[Extracted data]:
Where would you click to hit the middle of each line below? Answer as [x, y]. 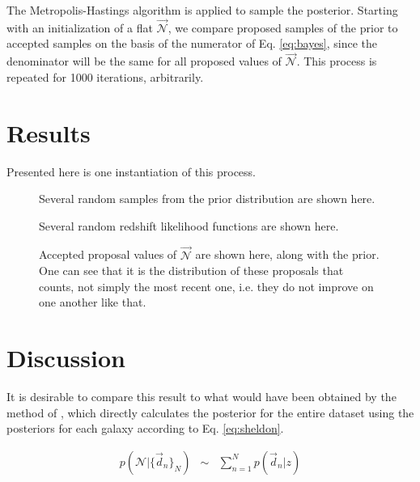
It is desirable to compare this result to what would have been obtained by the [202, 397]
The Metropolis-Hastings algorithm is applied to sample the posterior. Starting [202, 10]
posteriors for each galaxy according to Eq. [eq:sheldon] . [145, 428]
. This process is [337, 61]
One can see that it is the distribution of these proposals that [191, 271]
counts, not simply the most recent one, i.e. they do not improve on [206, 286]
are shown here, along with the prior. [287, 254]
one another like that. [93, 302]
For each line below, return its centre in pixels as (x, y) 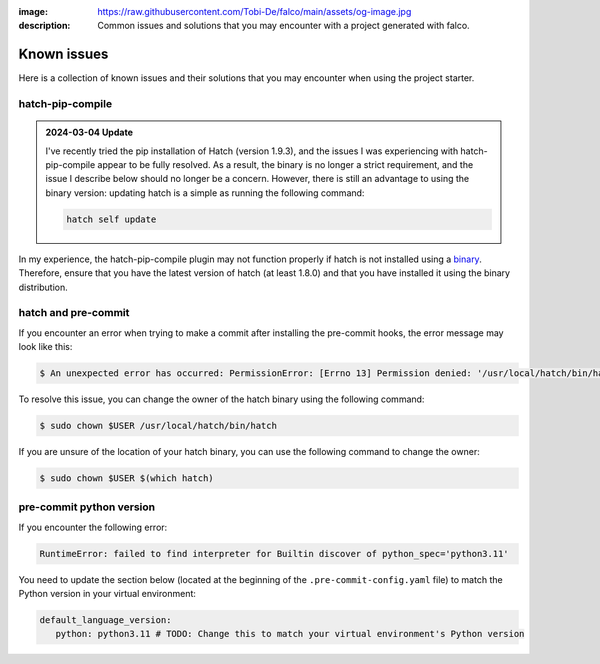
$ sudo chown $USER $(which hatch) (126, 478)
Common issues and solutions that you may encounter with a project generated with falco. (283, 26)
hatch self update (111, 219)
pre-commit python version (86, 507)
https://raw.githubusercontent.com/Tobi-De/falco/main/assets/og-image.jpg (254, 11)
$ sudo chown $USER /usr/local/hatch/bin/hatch (158, 426)
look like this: (45, 347)
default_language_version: (105, 620)
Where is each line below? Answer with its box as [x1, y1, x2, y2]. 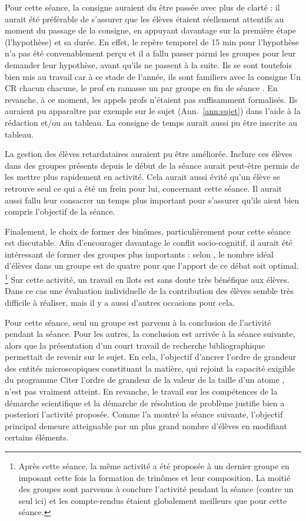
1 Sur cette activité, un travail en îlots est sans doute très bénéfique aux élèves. [5, 272, 290, 285]
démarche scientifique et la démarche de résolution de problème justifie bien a [5, 396, 285, 409]
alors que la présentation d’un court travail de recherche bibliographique [5, 339, 265, 351]
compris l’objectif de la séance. [5, 205, 115, 218]
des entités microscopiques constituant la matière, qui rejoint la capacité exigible [5, 362, 295, 374]
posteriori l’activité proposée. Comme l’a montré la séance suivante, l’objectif [5, 408, 283, 420]
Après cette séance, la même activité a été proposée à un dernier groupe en [18, 460, 290, 472]
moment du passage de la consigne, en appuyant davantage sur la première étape [5, 24, 297, 36]
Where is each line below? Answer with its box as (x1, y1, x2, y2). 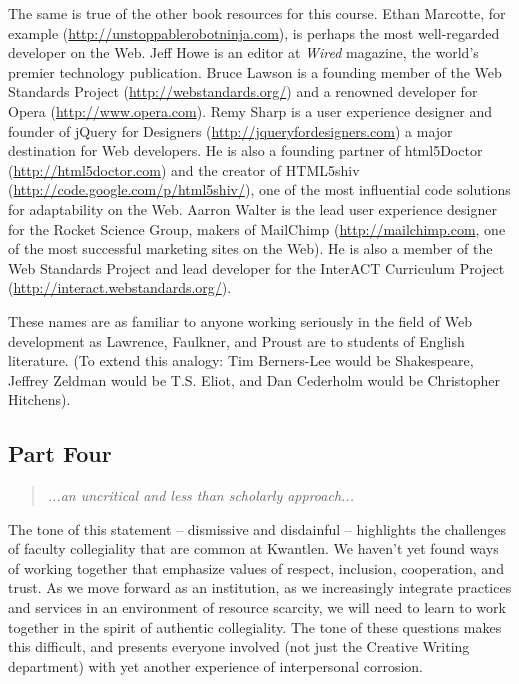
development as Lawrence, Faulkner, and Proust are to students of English (8, 330, 465, 351)
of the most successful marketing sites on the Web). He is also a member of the (8, 238, 493, 259)
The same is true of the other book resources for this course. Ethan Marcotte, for (8, 3, 506, 23)
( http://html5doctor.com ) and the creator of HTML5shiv (8, 159, 360, 180)
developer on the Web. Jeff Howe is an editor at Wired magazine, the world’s (8, 42, 479, 63)
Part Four (8, 438, 112, 469)
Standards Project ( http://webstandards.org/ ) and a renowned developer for (8, 81, 478, 102)
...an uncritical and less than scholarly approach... (47, 485, 354, 506)
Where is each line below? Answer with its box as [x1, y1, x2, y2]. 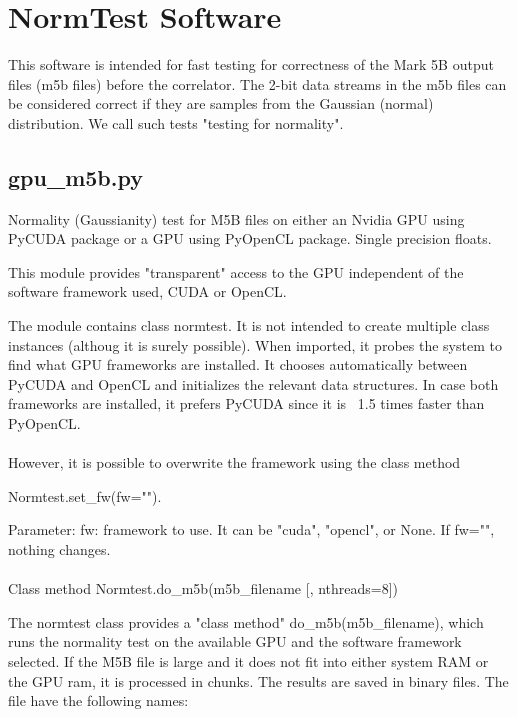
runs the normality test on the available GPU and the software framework [8, 631, 462, 652]
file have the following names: [8, 690, 189, 711]
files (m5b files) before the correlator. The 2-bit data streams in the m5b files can [8, 73, 507, 94]
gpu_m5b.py [8, 161, 143, 192]
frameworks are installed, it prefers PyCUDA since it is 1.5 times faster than [8, 393, 485, 414]
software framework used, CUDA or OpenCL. [8, 281, 287, 302]
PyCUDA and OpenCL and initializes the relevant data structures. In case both [8, 373, 499, 394]
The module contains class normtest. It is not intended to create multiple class [8, 315, 490, 336]
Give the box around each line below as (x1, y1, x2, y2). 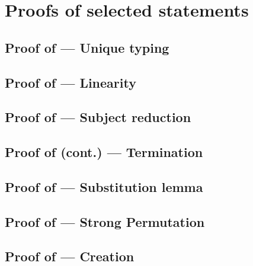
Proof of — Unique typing (5, 38, 169, 56)
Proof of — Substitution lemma (5, 177, 203, 196)
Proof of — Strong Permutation (5, 212, 205, 230)
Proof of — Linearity (5, 73, 136, 91)
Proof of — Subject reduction (5, 108, 191, 126)
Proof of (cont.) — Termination (5, 143, 203, 161)
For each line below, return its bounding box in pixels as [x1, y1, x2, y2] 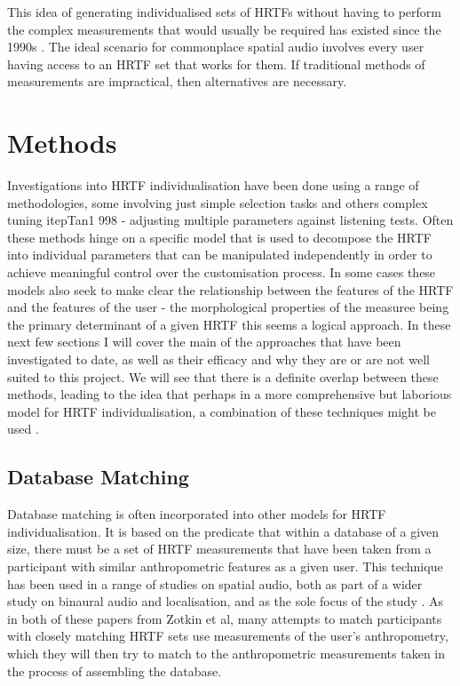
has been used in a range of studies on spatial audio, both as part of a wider [7, 574, 423, 593]
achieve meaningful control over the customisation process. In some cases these [7, 263, 436, 282]
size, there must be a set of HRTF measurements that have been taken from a [7, 539, 432, 558]
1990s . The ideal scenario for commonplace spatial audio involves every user [7, 37, 424, 56]
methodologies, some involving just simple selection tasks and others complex [7, 193, 428, 211]
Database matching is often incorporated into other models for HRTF [7, 505, 386, 523]
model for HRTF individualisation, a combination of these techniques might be [7, 402, 436, 420]
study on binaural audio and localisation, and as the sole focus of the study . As [7, 592, 444, 610]
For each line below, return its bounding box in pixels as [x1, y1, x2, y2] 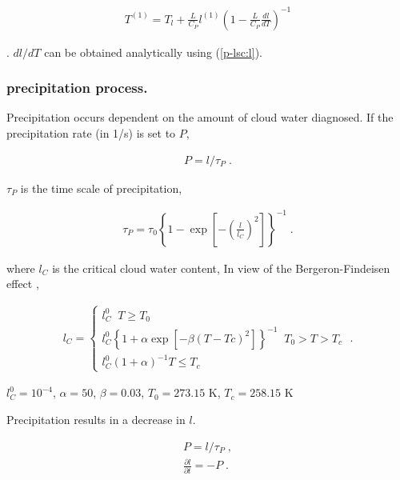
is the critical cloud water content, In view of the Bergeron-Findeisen [52, 259, 390, 276]
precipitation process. [6, 78, 148, 98]
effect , [6, 275, 39, 292]
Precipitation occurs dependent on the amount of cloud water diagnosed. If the [6, 109, 394, 126]
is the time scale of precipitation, [20, 179, 182, 196]
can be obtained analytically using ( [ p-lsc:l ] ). [44, 43, 263, 60]
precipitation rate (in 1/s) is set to [6, 124, 176, 141]
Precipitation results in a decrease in [6, 411, 186, 428]
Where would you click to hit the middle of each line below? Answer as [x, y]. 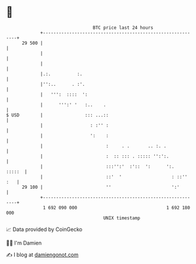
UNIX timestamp [122, 218]
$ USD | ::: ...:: [58, 115]
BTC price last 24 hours [123, 28]
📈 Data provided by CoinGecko [44, 229]
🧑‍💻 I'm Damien [24, 243]
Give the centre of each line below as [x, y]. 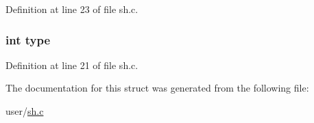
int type [28, 39]
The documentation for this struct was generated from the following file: [157, 88]
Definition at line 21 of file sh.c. [72, 65]
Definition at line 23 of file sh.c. [72, 9]
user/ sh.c [25, 111]
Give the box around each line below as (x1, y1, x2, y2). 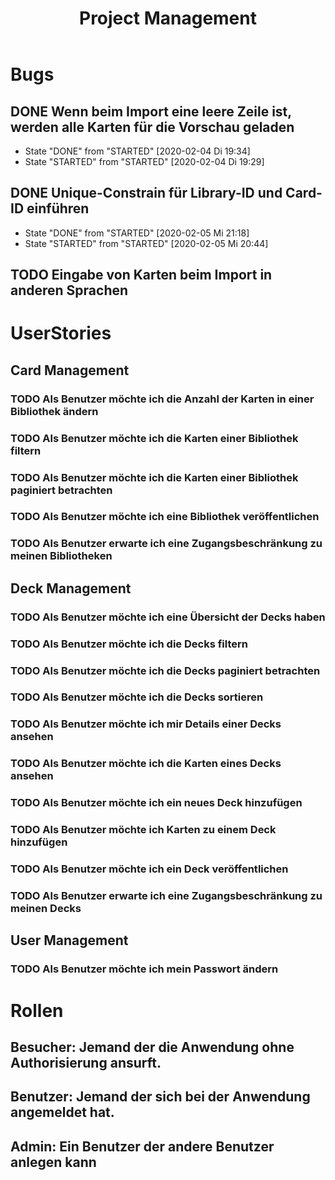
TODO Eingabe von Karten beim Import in (10, 267, 273, 284)
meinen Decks (10, 902, 82, 915)
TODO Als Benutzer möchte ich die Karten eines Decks (10, 757, 282, 771)
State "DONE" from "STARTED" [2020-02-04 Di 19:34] (24, 145, 251, 157)
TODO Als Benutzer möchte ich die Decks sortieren (10, 690, 264, 704)
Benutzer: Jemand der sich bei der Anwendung (10, 1088, 311, 1106)
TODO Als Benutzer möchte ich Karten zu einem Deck (10, 823, 277, 837)
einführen (26, 200, 90, 217)
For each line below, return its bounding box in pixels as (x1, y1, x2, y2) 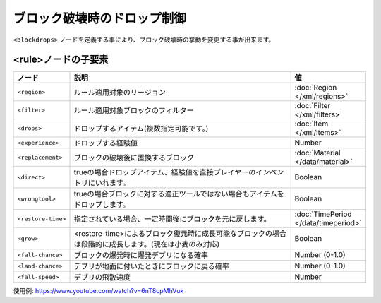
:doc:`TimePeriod (294, 209, 352, 219)
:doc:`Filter (294, 101, 331, 111)
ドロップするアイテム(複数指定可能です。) (73, 124, 209, 133)
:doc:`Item (294, 119, 329, 129)
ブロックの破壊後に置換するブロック (73, 153, 194, 162)
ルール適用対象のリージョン (73, 88, 166, 97)
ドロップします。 (73, 200, 131, 210)
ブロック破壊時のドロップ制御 (13, 11, 187, 26)
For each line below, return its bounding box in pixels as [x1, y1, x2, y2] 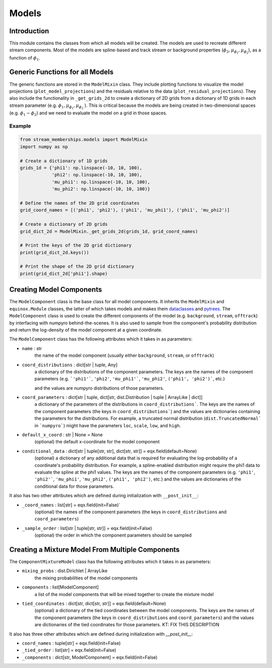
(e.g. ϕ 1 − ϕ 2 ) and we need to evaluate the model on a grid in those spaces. [9, 110, 167, 117]
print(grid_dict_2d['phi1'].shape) [20, 271, 108, 277]
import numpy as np [20, 144, 68, 150]
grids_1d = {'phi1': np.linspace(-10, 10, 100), [20, 165, 143, 171]
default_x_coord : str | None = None [22, 432, 103, 438]
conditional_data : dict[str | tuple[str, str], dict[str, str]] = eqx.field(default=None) [22, 448, 197, 454]
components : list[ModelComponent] [22, 584, 99, 590]
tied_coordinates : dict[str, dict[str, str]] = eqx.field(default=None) [22, 600, 166, 607]
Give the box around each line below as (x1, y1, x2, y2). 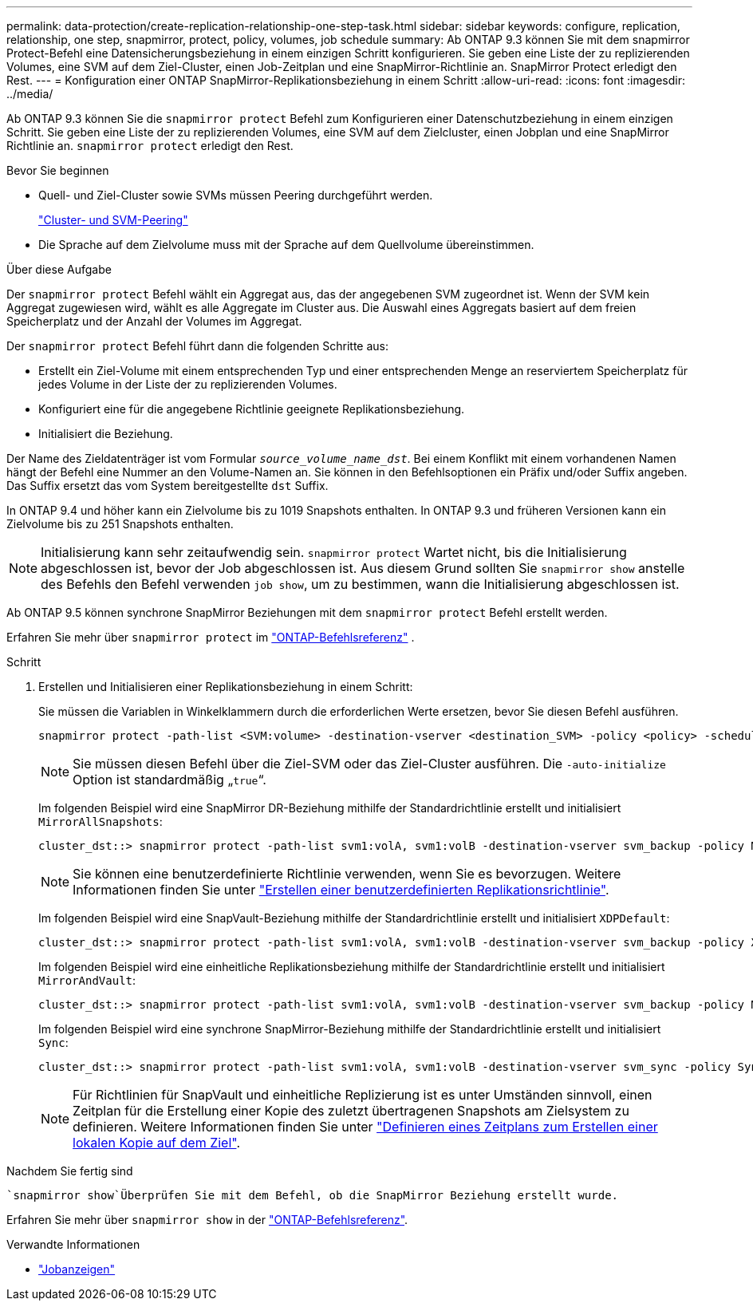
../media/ (6, 87, 53, 101)
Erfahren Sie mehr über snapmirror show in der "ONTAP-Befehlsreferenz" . (6, 1213, 408, 1226)
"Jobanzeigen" (38, 1262, 116, 1276)
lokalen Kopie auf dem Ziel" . (73, 1135, 241, 1151)
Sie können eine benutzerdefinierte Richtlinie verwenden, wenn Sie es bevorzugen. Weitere (73, 866, 621, 882)
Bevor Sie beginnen (6, 164, 109, 177)
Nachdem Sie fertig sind (6, 1164, 133, 1178)
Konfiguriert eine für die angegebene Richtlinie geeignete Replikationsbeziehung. (38, 402, 465, 416)
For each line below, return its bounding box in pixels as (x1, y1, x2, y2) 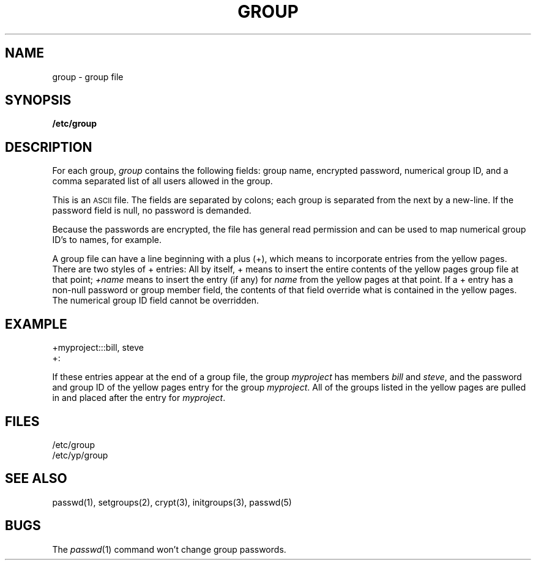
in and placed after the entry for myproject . (52, 392, 226, 403)
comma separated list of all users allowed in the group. (52, 176, 273, 187)
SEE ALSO (5, 471, 67, 487)
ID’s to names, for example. (52, 234, 162, 245)
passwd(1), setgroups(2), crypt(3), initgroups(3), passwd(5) (52, 496, 292, 507)
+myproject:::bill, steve (52, 342, 144, 353)
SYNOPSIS (5, 92, 72, 108)
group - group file (52, 71, 124, 82)
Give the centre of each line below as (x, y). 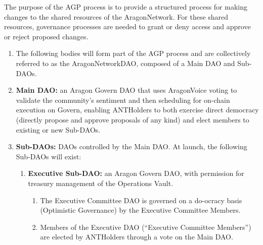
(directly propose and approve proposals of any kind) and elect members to (133, 119)
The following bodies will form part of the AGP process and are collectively (133, 53)
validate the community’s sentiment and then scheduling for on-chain (123, 100)
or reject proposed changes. (46, 36)
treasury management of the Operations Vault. (101, 183)
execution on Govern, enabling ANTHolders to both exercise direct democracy (137, 110)
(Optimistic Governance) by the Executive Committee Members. (140, 210)
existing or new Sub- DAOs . (58, 129)
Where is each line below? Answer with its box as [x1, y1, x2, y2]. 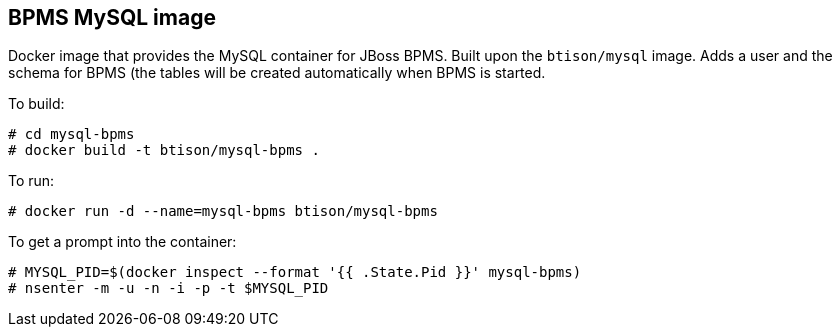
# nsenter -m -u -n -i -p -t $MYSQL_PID [8, 280, 329, 297]
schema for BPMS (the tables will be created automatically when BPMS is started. [8, 64, 546, 82]
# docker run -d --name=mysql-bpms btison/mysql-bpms [8, 203, 438, 220]
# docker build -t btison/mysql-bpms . [8, 142, 320, 159]
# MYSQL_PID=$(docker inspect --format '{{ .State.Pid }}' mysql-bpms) [8, 264, 582, 281]
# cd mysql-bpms [8, 126, 135, 143]
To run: [8, 172, 55, 190]
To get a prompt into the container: [8, 233, 237, 251]
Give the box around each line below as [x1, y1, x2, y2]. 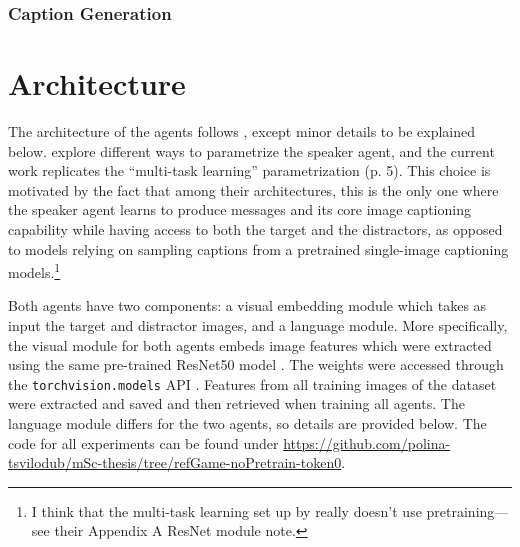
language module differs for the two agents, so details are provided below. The [8, 413, 487, 433]
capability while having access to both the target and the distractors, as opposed [8, 218, 503, 239]
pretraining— [426, 500, 509, 521]
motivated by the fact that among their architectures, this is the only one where [8, 179, 499, 200]
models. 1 [8, 259, 61, 282]
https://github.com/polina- [283, 432, 451, 453]
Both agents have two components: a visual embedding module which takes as [8, 295, 487, 316]
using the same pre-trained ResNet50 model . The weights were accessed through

[What you have to do]:
Looking at the data above, show all lines where the word "following" occurs.

[Written answer]:
file have the following names: [8, 690, 189, 711]
The documentation for this struct was generated from the following file: [157, 88]
The following bodies will form part of the AGP process and are collectively (133, 53)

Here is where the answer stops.